SmashRanks is a data analytics project and database, created by Iago in December of 2018.
The website is still under construction, and is planned to enter Alpha release soon.
Tournament results are pulled directly from smash.gg's public API, where they are imported into a python backend framework
which tracks and updates player skills and records. Currently there are 6 game databases being maintained on SmashRanks:
Smash 64, Melee, Brawl, Smash 4, Ultimate, and PM. More game support is planned in the future.
The below table shows a glance at the databases and their states.
Currently, SmashRanks has support for 4 different types of ranking methods: Elo, Glicko-2, S-Rank, and panelist voting.
Panelist voting ranks are organized and posted by the respective organizational body of each game's community. For each of the games,
the below table lists their official ranking names and includes links to the original hosting. Most ranks are updated anually, with those that
rank only bi-anually listing both in each year. Half-year rankings are not considered if there is also a cumulative year-end ranking made, e.g.
Summer SSBMRanks are not considered, as annual SSBMRanks count the same events (plus the second half of the year).

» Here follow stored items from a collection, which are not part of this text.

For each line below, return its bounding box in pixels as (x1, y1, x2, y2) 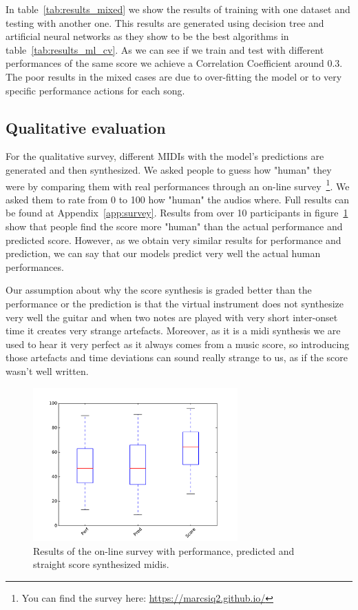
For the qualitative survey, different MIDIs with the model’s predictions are (6, 149, 324, 163)
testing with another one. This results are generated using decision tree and (6, 15, 324, 30)
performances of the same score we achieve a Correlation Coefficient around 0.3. (6, 56, 343, 70)
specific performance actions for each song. (6, 83, 185, 97)
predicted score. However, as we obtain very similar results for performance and (6, 232, 341, 247)
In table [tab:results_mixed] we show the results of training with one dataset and (6, 2, 350, 16)
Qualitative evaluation (6, 116, 166, 138)
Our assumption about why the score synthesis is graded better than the (6, 283, 312, 297)
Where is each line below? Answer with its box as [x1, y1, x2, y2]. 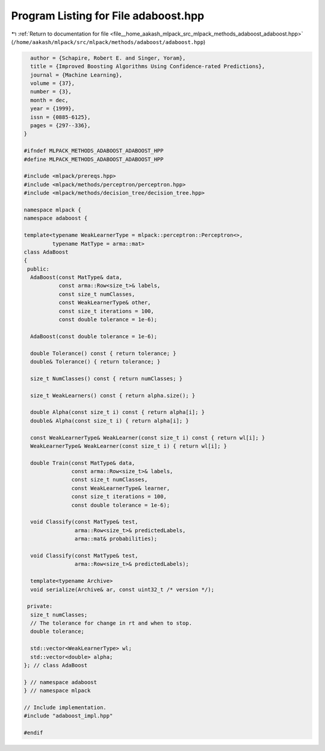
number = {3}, [30, 88, 72, 95]
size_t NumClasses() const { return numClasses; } [30, 375, 183, 382]
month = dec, [30, 96, 69, 104]
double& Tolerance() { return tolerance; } [30, 358, 161, 365]
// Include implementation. [23, 704, 107, 711]
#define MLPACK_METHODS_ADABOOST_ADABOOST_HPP [23, 156, 164, 163]
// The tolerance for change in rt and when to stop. [30, 620, 193, 627]
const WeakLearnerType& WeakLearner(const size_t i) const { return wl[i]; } [30, 434, 265, 441]
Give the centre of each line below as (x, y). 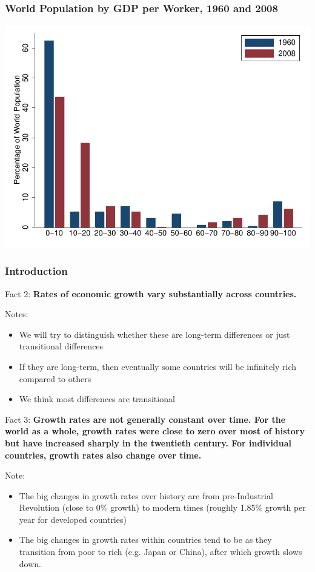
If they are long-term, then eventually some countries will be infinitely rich (158, 366)
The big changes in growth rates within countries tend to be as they (145, 540)
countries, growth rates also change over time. (103, 455)
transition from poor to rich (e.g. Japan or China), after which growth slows (161, 552)
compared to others (55, 378)
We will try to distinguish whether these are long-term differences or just (154, 334)
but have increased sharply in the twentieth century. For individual (148, 442)
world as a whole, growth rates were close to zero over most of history (155, 431)
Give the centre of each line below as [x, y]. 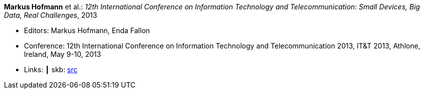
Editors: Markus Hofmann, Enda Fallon [87, 30]
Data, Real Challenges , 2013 [51, 15]
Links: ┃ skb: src [51, 70]
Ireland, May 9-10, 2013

is a widely used skill-rating algorithm, often employed in professional sports such as Chess and Table Tennis.
Elo is appealing because it is simple to implement and easy to calculate, but is not the most robust or accurate model,
requires somewhat arbitrary values or that the algorithm be fit to each database, and can discourage player activity for fear of losing points.
SmashRanks uses the parameters employed by the FIDE, and new players start with a rating of 1500, and gain or lose points as they win or lose matches, respectively.
is a somewhat more complex rating algorithm, built on the fundamentals of Elo but taking into account some uncertainty in player scores.
This allows players to reach more accurate skill ratings in a shorter time than Elo, or after long periods of inactivity.
Glicko is used by several online matchmaking services, such as CS:GO or Pokemon Showdown.
SmashRanks employs a slightly improved version of the algorithm (Glicko-2), which in addition to having a more robust skill model also introduces score decay for inactive players,
to encourage regular attendance. New players start with a raing of 1500, and gain or lose points as they win or lose matches, respectively.
S-Rank is an original skill-rating algorithm, created by Iago for the purpose of having a universal,
more "objective" skill-rating system that doesn't rely on arbitrary point values, and has meaning outside of the context of the rest of the playerbase.
Please note that the algorithm itself is still under development and refinement, and so any rankings or skill ratings published on this site involving S-Ranks are
not final and subject to change. S-Ranks are recalculated for the entire playerbase after each event, leaving it a computationally expensive ranking method.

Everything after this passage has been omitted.